[Data for review]
⟨
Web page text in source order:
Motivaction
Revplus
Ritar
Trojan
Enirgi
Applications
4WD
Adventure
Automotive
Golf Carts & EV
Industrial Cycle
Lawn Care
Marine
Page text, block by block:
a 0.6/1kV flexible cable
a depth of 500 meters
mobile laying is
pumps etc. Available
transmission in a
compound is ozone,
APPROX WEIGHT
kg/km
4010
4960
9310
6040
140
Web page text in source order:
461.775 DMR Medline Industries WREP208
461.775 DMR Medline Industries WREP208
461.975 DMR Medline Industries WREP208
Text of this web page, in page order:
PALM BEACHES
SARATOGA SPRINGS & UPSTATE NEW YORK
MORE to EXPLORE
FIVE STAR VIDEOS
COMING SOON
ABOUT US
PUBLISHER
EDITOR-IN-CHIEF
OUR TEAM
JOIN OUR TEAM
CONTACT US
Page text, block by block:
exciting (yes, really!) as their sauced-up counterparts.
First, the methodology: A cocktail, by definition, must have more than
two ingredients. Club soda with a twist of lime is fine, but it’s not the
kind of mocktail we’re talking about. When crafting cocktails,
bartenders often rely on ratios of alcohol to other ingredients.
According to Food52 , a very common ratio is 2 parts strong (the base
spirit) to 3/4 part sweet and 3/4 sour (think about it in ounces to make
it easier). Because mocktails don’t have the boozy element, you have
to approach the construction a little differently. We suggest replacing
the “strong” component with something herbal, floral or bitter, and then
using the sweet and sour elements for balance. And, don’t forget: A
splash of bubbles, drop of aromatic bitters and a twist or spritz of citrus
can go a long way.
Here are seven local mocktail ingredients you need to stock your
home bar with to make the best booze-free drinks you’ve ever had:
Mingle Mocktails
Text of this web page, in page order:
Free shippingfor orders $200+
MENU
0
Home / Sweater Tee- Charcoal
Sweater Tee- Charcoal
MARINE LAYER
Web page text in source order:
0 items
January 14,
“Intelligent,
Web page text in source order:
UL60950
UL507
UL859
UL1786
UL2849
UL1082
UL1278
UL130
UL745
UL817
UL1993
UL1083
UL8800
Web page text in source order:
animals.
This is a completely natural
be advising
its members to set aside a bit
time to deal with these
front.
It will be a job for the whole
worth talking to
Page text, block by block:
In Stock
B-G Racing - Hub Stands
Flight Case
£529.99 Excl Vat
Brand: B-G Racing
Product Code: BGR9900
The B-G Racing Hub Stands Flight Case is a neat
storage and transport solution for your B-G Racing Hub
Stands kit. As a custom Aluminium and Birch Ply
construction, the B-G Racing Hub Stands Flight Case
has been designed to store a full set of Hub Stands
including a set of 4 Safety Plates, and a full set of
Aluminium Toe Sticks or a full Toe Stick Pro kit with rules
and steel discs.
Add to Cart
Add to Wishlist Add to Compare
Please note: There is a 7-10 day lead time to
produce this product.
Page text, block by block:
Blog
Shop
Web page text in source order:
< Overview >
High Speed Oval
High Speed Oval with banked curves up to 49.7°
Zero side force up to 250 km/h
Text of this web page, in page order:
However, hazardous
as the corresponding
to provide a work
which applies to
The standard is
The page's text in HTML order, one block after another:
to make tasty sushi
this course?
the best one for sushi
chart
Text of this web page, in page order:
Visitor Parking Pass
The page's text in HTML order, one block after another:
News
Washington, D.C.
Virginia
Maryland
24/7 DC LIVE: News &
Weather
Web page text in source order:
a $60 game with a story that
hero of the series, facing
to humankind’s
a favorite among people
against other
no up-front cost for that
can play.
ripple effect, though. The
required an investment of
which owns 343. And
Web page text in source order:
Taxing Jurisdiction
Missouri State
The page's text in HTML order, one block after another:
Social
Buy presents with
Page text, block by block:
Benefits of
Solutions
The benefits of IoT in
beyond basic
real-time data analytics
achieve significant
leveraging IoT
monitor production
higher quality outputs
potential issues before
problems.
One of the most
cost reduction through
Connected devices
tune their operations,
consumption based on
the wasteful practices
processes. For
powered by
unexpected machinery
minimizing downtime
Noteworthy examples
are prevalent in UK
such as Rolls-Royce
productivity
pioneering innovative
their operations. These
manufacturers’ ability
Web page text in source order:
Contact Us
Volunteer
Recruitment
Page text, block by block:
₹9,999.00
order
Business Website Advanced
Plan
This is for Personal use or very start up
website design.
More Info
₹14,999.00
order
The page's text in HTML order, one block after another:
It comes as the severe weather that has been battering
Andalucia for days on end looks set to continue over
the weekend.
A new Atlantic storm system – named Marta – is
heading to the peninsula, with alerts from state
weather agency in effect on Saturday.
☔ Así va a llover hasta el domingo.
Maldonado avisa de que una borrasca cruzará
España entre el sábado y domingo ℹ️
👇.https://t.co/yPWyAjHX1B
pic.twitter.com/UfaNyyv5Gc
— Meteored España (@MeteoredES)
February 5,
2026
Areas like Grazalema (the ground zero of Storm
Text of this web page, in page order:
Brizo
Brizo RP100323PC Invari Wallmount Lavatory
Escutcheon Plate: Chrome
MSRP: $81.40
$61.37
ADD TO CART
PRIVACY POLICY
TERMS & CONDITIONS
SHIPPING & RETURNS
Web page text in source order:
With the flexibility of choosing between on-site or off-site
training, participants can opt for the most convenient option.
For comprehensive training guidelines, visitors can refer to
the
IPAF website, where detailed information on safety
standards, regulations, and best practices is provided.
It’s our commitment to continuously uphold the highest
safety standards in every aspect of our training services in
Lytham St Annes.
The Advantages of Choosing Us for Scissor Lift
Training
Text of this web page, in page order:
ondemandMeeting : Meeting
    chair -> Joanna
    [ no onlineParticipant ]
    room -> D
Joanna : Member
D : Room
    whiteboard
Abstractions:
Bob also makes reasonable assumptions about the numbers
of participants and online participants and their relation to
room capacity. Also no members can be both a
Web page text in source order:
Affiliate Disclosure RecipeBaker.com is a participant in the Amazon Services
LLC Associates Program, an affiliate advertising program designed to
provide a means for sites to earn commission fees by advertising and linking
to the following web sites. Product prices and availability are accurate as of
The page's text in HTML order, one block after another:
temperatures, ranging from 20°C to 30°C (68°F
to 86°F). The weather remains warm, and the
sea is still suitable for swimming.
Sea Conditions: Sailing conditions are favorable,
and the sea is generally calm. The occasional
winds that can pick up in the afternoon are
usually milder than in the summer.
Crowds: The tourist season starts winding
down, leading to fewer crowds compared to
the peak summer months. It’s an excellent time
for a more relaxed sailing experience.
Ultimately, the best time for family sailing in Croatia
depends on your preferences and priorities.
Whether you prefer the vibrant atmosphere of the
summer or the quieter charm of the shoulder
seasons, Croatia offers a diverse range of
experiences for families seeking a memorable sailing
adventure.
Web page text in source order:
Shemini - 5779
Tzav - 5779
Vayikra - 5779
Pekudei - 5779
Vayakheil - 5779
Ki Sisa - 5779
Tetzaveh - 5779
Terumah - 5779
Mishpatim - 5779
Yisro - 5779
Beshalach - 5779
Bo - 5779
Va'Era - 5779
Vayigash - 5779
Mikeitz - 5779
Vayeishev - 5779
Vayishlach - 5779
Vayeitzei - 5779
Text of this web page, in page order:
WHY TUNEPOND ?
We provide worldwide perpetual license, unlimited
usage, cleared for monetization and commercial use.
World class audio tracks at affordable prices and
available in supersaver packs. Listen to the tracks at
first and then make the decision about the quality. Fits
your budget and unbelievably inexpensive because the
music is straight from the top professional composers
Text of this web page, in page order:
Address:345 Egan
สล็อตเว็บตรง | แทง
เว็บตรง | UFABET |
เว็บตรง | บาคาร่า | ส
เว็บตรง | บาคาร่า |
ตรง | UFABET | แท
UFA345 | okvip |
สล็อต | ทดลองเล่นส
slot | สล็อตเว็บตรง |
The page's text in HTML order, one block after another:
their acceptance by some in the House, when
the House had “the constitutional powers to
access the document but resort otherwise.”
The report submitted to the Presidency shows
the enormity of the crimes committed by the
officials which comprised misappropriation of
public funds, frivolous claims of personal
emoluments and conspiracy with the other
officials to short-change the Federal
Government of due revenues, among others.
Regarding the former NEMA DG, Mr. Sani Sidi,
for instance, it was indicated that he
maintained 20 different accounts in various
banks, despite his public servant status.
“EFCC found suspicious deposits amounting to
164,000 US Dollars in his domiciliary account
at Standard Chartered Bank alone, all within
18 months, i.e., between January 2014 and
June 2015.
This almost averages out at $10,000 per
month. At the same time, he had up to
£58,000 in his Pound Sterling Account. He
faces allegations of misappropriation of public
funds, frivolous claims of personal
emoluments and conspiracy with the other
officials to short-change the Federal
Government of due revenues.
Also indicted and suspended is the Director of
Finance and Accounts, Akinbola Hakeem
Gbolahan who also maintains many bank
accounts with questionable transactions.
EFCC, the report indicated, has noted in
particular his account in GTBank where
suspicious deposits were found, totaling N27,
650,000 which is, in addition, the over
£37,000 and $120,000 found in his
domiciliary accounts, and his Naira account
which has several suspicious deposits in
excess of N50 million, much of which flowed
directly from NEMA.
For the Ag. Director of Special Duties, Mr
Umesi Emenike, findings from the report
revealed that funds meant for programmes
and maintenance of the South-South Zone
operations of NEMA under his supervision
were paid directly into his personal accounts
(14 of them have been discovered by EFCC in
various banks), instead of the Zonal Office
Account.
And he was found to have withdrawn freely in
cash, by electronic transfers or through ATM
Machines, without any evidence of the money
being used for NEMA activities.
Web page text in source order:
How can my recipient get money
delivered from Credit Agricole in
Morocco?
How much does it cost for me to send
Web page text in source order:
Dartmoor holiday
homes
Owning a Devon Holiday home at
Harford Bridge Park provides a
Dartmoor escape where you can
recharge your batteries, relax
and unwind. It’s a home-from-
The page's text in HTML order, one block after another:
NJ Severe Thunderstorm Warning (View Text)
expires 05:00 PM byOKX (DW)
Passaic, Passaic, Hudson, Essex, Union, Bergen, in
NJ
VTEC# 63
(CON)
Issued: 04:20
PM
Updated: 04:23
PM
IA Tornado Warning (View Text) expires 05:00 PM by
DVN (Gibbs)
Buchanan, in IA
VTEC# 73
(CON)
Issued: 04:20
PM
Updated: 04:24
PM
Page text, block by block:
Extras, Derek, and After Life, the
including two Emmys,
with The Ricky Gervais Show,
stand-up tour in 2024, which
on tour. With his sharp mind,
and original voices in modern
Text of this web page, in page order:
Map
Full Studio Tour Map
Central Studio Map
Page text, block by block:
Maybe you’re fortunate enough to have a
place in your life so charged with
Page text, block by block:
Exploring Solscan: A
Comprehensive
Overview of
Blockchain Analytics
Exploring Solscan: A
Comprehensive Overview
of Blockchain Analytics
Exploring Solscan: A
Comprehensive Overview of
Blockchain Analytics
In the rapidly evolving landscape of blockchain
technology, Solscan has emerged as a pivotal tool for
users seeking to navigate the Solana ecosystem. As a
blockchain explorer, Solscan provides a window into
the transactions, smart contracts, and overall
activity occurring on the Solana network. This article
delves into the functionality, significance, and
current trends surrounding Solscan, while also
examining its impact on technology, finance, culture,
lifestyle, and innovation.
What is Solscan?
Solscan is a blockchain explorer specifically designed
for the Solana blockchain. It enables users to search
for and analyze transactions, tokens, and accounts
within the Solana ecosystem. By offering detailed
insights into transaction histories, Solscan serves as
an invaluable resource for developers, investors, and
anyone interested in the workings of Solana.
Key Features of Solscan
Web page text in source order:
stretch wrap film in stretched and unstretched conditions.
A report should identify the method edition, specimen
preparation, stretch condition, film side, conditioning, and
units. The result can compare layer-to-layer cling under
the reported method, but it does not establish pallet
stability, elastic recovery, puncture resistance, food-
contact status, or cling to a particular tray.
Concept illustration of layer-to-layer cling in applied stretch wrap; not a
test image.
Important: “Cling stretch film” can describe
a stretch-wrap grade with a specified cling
⟩
[Activity]
Return the entries exactly through the "its members to set aside a bit" line.

[Task result]
Web page text in source order:
Motivaction
Revplus
Ritar
Trojan
Enirgi
Applications
4WD
Adventure
Automotive
Golf Carts & EV
Industrial Cycle
Lawn Care
Marine
Page text, block by block:
a 0.6/1kV flexible cable
a depth of 500 meters
mobile laying is
pumps etc. Available
transmission in a
compound is ozone,
APPROX WEIGHT
kg/km
4010
4960
9310
6040
140
Web page text in source order:
461.775 DMR Medline Industries WREP208
461.775 DMR Medline Industries WREP208
461.975 DMR Medline Industries WREP208
Text of this web page, in page order:
PALM BEACHES
SARATOGA SPRINGS & UPSTATE NEW YORK
MORE to EXPLORE
FIVE STAR VIDEOS
COMING SOON
ABOUT US
PUBLISHER
EDITOR-IN-CHIEF
OUR TEAM
JOIN OUR TEAM
CONTACT US
Page text, block by block:
exciting (yes, really!) as their sauced-up counterparts.
First, the methodology: A cocktail, by definition, must have more than
two ingredients. Club soda with a twist of lime is fine, but it’s not the
kind of mocktail we’re talking about. When crafting cocktails,
bartenders often rely on ratios of alcohol to other ingredients.
According to Food52 , a very common ratio is 2 parts strong (the base
spirit) to 3/4 part sweet and 3/4 sour (think about it in ounces to make
it easier). Because mocktails don’t have the boozy element, you have
to approach the construction a little differently. We suggest replacing
the “strong” component with something herbal, floral or bitter, and then
using the sweet and sour elements for balance. And, don’t forget: A
splash of bubbles, drop of aromatic bitters and a twist or spritz of citrus
can go a long way.
Here are seven local mocktail ingredients you need to stock your
home bar with to make the best booze-free drinks you’ve ever had:
Mingle Mocktails
Text of this web page, in page order:
Free shippingfor orders $200+
MENU
0
Home / Sweater Tee- Charcoal
Sweater Tee- Charcoal
MARINE LAYER
Web page text in source order:
0 items
January 14,
“Intelligent,
Web page text in source order:
UL60950
UL507
UL859
UL1786
UL2849
UL1082
UL1278
UL130
UL745
UL817
UL1993
UL1083
UL8800
Web page text in source order:
animals.
This is a completely natural
be advising
its members to set aside a bit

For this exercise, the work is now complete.